Durante más de siete años he asistido periódicamente a la realización de esta práctica clínica: la autopsia. Esta palabra hace referencia al estudio y análisis de los órganos y tejidos corporales con el fin de conocer el mecanismo de muerte y esclarecer así la causa de la misma. En muchas ocasiones, la muerte es algo repentino e inesperado y, en nuestra condición de personas, necesitamos darle una respuesta con el objetivo de  alcanzar cierta “paz mental”. 

Nunca olvidaré la primera autopsia judicial a la que asistí. Se trataba de una mujer, de unos 38 años, que había fallecido el día anterior. Ya cuando entré en el Instituto de Medicina Legal (localización autorizada para la práctica de este procedimiento) me inundó un sentimiento nunca antes experimentado y de difícil definición. Sentía por una parte curiosidad y ganas de aprender de esta profesión, y por otra inquietudes sobre cómo sería realmente el proceso que, hasta ahora, solo había visto en películas y series. Pero por otra parte sentía tristeza y abatimiento. Te cruzas con familiares totalmente destrozados y abatidos ante la marcha de un ser querido de forma repentina e inesperada. Familias que pasan a desestructurarse en cuestión de segundos, familiares con la mirada perdida intentando encajar todo lo sucedido y buscando una explicación a lo ocurrido. 

Ya dentro de la sala de autopsias, bajo la atenta mirada de un forense totalmente experimentado, da comienzo el procedimiento. Creedme cuando digo que nunca antes había visto el trato tan humano y real que existe en dicha sala. El respeto hacia la vida que había tenido el individuo. El silencio se tornaba cómodo, todo el mundo trabajaba sin descanso para culminar el procedimiento en el menor tiempo posible y poder acabar así con el sufrimiento que genera al resto de la familia el pensar en la práctica de la autopsia. 

Una vez finalizado, si el médico forense así lo decide, se informa a la familia de los resultados obtenidos. En esta ocasión, se explicaron los hallazgos de la autopsia, una muerte de etiología médico-legal accidental, y se entregó el cuerpo para su velatorio y posterior enterramiento o incineración. Este acto, el informar a los seres cercanos, ha sido el acto más humano al que me he enfrentado durante toda mi carrera profesional.

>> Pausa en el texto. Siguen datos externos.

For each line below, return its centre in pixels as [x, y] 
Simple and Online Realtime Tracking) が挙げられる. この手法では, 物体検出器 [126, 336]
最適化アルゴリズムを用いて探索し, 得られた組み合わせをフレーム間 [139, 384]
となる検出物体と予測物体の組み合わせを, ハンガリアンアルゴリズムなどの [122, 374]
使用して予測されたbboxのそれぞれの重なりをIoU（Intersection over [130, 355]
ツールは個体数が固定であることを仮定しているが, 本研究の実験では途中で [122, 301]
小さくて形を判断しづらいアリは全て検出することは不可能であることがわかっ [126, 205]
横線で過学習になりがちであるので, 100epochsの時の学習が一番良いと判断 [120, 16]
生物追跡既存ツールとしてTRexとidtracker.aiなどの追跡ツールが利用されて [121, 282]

Es un momento en el que el responsable del estudio comunica lo evidenciado y en el que se muestra totalmente compungido ante unas personas que solo quieren saber más y más, que solo quieren obtener respuestas a preguntas que, en numerosas ocasiones, son incontestables. 

Un médico forense aporta datos objetivos: hemos encontrado una disección aórtica, hemos visto un trombo intracardiaco, hemos visto un gran infarto de miocardio… pero en muchas ocasiones se les exige un poco más con preguntas como ¿qué estaba pensando cuándo lo hizo?, ¿por qué lo hizo? ¿estaba sonriendo?, ¿ha sufrido? Y ahí se paraliza el mundo. Son segundos que parecen horas hasta que, de la forma más médica y humana posible, se intenta dar respuesta a las preguntas planteadas con el objetivo de tranquilizar. 

Para la sociedad la muerte supone un tabú pero no podemos dejar de ver esa perspectiva en la que la muerte no es más que un periodo y una fase de la vida. Todos sabemos que vamos a morir, y es la única certeza que tenemos. 

La humanidad que deben poseer los médicos forenses debería ser digna de estudio y extrapolación al resto de la profesión médica, y al resto de profesiones sanitarias, para poder tratar al paciente, ya sea en vida o una vez fallecido, con la dignidad y el respeto que se merece. 

Ángel Benegas Orrego. Médico General.